2. Parse the page and loop through the events and **display** some information about each, including:
  + **Title** (e.g. "Annie Artist Gallery Opening")
  + **Date info** including date, day of week, start, and end times (e.g. "Mon, Oct 2, 2023 11am to 3pm" or "Mon, Oct 2, 2023", depending on whether or not the start and end times are present - some events don't have start and end)
  + **Location** (e.g. "Smith Hall of Art, Gallery 102")
  + **Image** (ideally displayed)
  + **Primary event type** / first tag (e.g. "Arts and Culture")

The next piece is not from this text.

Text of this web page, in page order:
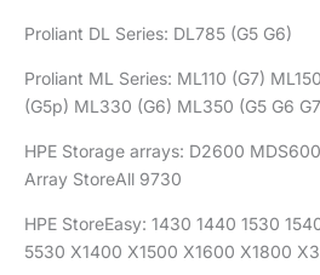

> BONUS: instead of a single field for the date info including day of week, start, and end times, see if you can further **decompose the date info** into separate fields:
>  + **Date** (e.g. "2023-09-08")
>  + **Day of week** (e.g. "Friday")
>  + **Start time**, as applicable (e.g. "12:30pm" or None)
>  + **End time**, as applicable (e.g. "01:30pm" or None)

3. Ensure your loop from Question 2 also **collects** the events as a list of dictionaries called `events`.

4. Convert the entire list of `events` to a `pandas.DataFrame` object called `events_df`. Optionally inspect by:
  + Print the column names.
  + Print the number of rows.
  + Show the first few rows.
  + Print the earliest start time. And the latest end time.

5. Write the `events_df` contents to **CSV file** called "events.csv" in the colab filesystem. Optionally download the CSV file into your computer and open with speadsheet software.

> NOTE: we haven't worked with DataFrames yet, so the required parts of Questions 4 and 5 have been done for you.

**Further Exploration**

If you get through that easily enough, consider tackling this optional bonus challenge.

6. Write a function called `fetch_events` that accepts a date string like "2023-10-20" as a parameter input called `selected_date`, and returns the first page of events on that day, formatted as a list of dictionaries. If the `selected_date` parameter is omitted, the function should return the current day's events.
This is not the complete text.